# Violin plots

The violin plot (Hintze & Nelson 1998), combines the box-and-whisker plot (Tukey, 1977) and a data density trace into one diagram. The density trace supplements traditional summary statistics by graphically showing more detailed distributional characteristics of the data. MedCalc smooths the density trace using a kernel density estimator.

The illustration shows, at the left side, the distribution of the data as dots, and at the right side the corresponding violin plot. Inside the violin plot a small box-and-whisker diagram is drawn.

The violin plot is wider in sections where there are more data and more narrow in sections where there are less data.

Like box plots, violin plots nicely ilustrate differences between distributions of variables, or between subcategories of one or more variables; but only when the ranges of the distributions are not too different.

Example of violin plot in MedCalc:

Notice that the surface area of both violins is the same (see the mathematical details below).
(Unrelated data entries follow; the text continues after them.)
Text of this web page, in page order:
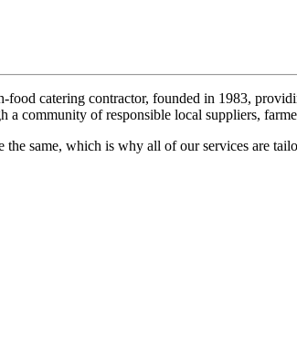
food catering contractor, founded in 1983,
a community of responsible local suppliers,
the same, which is why all of our services are
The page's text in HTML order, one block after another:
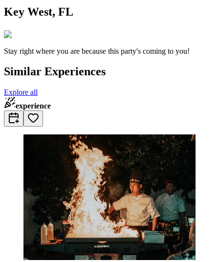
Key West, FL
Stay right where you are because this party's coming to you!
Similar Experiences
Explore all
experience
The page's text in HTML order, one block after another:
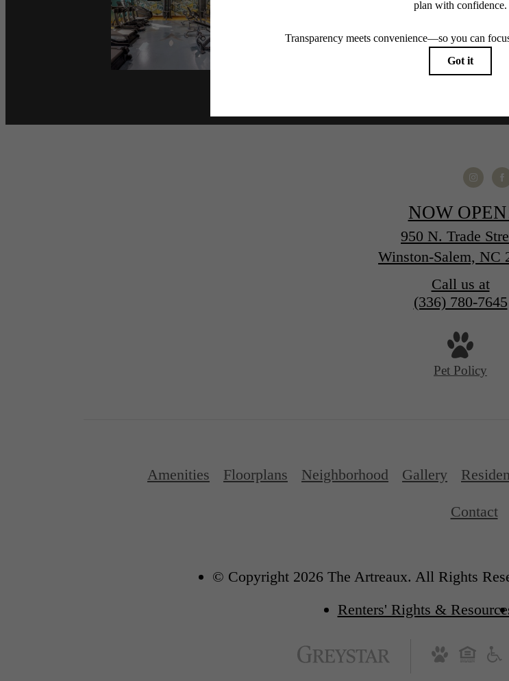
NOW
950 N. Trade
Winston-Salem, NC
Call us at
(336) 780-7645
Pet Policy
Amenities Floorplans Neighborhood Gallery
Contact
© Copyright 2026 The Artreaux. All Rights
Renters' Rights &
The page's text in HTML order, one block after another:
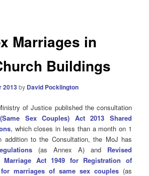
Marriages in
Buildings
2013by David Pocklington
of Justice published the consultation
Sex Couples) Act 2013 Shared
, which closes in less than a month on 1
addition to the Consultation, the MoJ has
(as Annex A) and Revised
Act 1949 for Registration of
marriages of same sex couples(as
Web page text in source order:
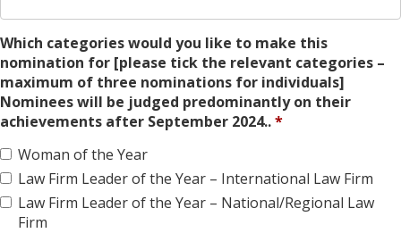
Which categories would you like to make this
nomination for [please tick the relevant categories –
maximum of three nominations for individuals]
Nominees will be judged predominantly on their
achievements after September 2024..
Woman of the Year
Law Firm Leader of the Year – International Law Firm
Law Firm Leader of the Year – National/Regional Law
Firm
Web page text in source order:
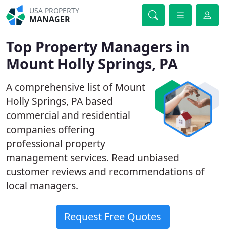
USA PROPERTY
MANAGER
Top Property Managers in
Mount Holly Springs, PA
A comprehensive list of Mount
Holly Springs, PA based
commercial and residential
companies offering
professional property
management services. Read unbiased
customer reviews and recommendations of
local managers.
Request Free Quotes
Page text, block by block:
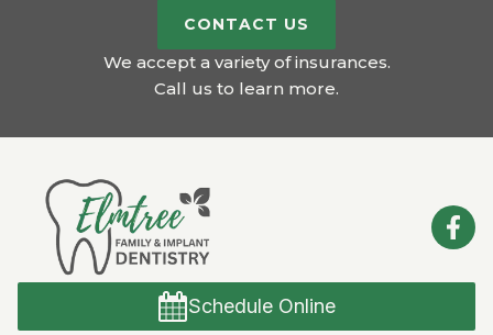
CONTACT US
We accept a variety of insurances.
Call us to learn more.
Schedule Online
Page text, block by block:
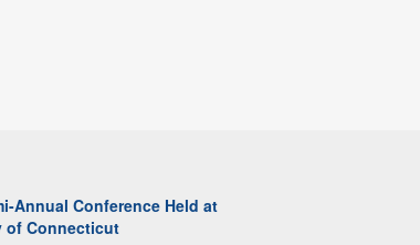
Annual Conference Held at
of Connecticut
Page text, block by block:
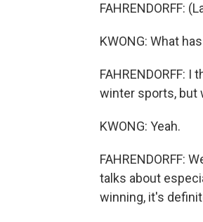
FAHRENDORFF:
KWONG: What
FAHRENDORFF:
winter sports, but
KWONG: Yeah.
FAHRENDORFF:
talks about
winning, it's
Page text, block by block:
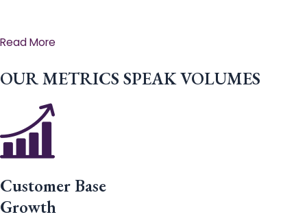
Read More
OUR METRICS SPEAK VOLUMES
Customer Base
Growth
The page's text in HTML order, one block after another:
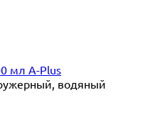
мл A-Plus
водяный

## Formatting the violin plot

To change the line color and fill style of the violins, right-click on a violin and select "Format Violin plot":

You can select the colors and styles in the following dialog box:

## Violin maximum width

In principle, the surface area of each violin within the same graph should be the same (see the mathematical details below). By selecting the option "Make all same width", each violin is enlarged to the maximum width possible in the graph.

With the option "Make all same width", the resulting graph is:

This may be aesthetically more pleasing in some cases. But this could be misleading because, looking at the example below, the figure now suggests that at the maximum width of each violin, the number of cases (more correctly, the density) is the same in both samples, but that is not the case because the width of the violin at the left side is larger than it should be.
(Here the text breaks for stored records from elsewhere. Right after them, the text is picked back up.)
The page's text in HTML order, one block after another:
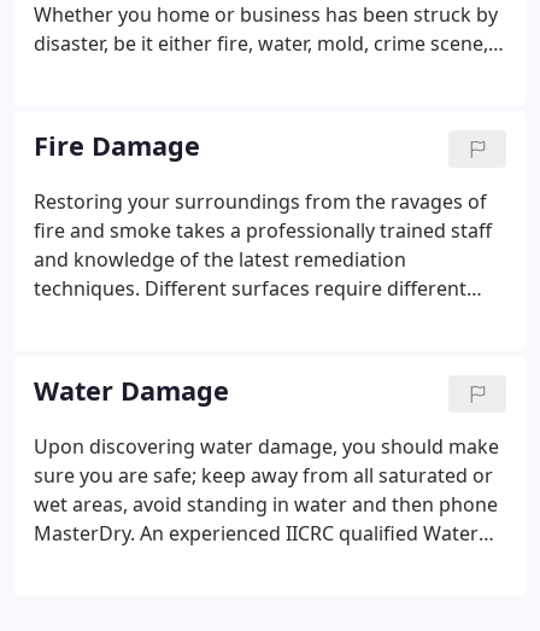
Whether you home or business has been struck by
disaster, be it either fire, water, mold, crime scene,
Fire Damage
Restoring your surroundings from the ravages of
fire and smoke takes a professionally trained staff
and knowledge of the latest remediation
techniques. Different surfaces require different
Water Damage
Upon discovering water damage, you should make
sure you are safe; keep away from all saturated or
wet areas, avoid standing in water and then phone
MasterDry. An experienced IICRC qualified Water
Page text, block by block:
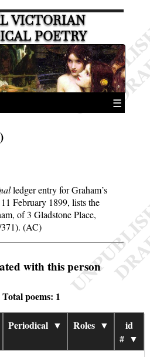
VICTORIAN
POETRY
☰
ledger entry for Graham’s
February 1899, lists the
of 3 Gladstone Place,
(AC)
with this person
Total poems: 1
Periodical ▼ Roles ▼
id
# ▼
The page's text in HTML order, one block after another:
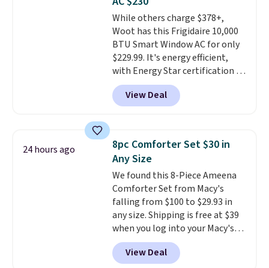
Choose from sustainably
sourced linen-bamboo or rayon-
bamboo fabrics.Editor's note:
The linen-bamboo sets are my
favorite sheets ever.They’re
lightweight, breathable, and
get softer with every wash. As a
hot sleeper, I love that they
of warmth on cool nights.
While others charge $378+,
Woot has this Frigidaire 10,000
BTU Smart Window AC for only
$229.99. It's energy efficient,
with Energy Star certification to
back it up, and works with Alexa
and Google Home smart devices.
Or, control the ultra-quiet AC
Need a smaller unit? Check out
this Frigidaire 5,000 BTU
Window AC for $149.99. Sign into
an Amazon Prime account for
free shipping. Otherwise, it adds
$6.
View Deal
24 hours ago
8pc Comforter Set $30 in
Any Size
We found this 8-Piece Ameena
Comforter Set from Macy's
falling from $100 to $29.93 in
any size. Shipping is free at $39
when you log into your Macy's
account, or it adds $10.95.
a floral pattern but if you
View Deal

Note that this example was generated using two samples with equal sample size.

Use this option with care.

## Mathematical details

The kernel density estimator is defined as follows:

$$\widehat{f}_h(x) = \frac{1}{nh} \sum_{i=1}^n K\Big(\frac{x-x_i}{h}\Big)$$

where K is the kernel function:

$$K\Big(\frac{x-x_i}{h}\Big) = \frac{1}{\sqrt{2\pi}} e^{-\frac{(x-x_i)^2}{2h^2}}$$

and the parameter h is a smoothing parameter, which in MedCalc is defined as:

$$h = 0.9\, \min\left(\hat{\sigma}, \frac{IQR}{1.34}\right)\, n^{\frac{-1}{5}}$$

where $\hat{\sigma}$ is the standard deviation of the sample, n is the sample size, and IQR is the interquartile range.
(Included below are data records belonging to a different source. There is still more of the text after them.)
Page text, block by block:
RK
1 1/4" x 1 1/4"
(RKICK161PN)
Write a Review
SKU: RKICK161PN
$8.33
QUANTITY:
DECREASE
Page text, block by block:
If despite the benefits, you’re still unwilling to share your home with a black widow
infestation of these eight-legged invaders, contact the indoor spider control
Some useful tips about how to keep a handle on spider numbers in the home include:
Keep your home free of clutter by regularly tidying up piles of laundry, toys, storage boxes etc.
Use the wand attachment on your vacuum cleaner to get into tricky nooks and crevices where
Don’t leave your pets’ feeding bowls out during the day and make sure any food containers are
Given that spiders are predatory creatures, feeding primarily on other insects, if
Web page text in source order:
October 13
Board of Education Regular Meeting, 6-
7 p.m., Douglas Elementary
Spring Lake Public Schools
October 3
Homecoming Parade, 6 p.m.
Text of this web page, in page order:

Note that the area under the kernel density curve for each "violin" is 1, and therefore the surface area of each violin is the same, independent of sample size.

## Literature

• Hintze JL, Nelson RD (1998) Violin Plots: A Box Plot-Density Trace Synergism. The American Statistician 52:181-184.
• Tukey JW (1977) Exploratory data analysis. Reading, Mass: Addison-Wesley Publishing Company.

## MedCalc procedures that offer Violin plots

To obtain a violin plot with the Box-and-Whisker diagram inside it, you have to select both options in the graph's dialog box.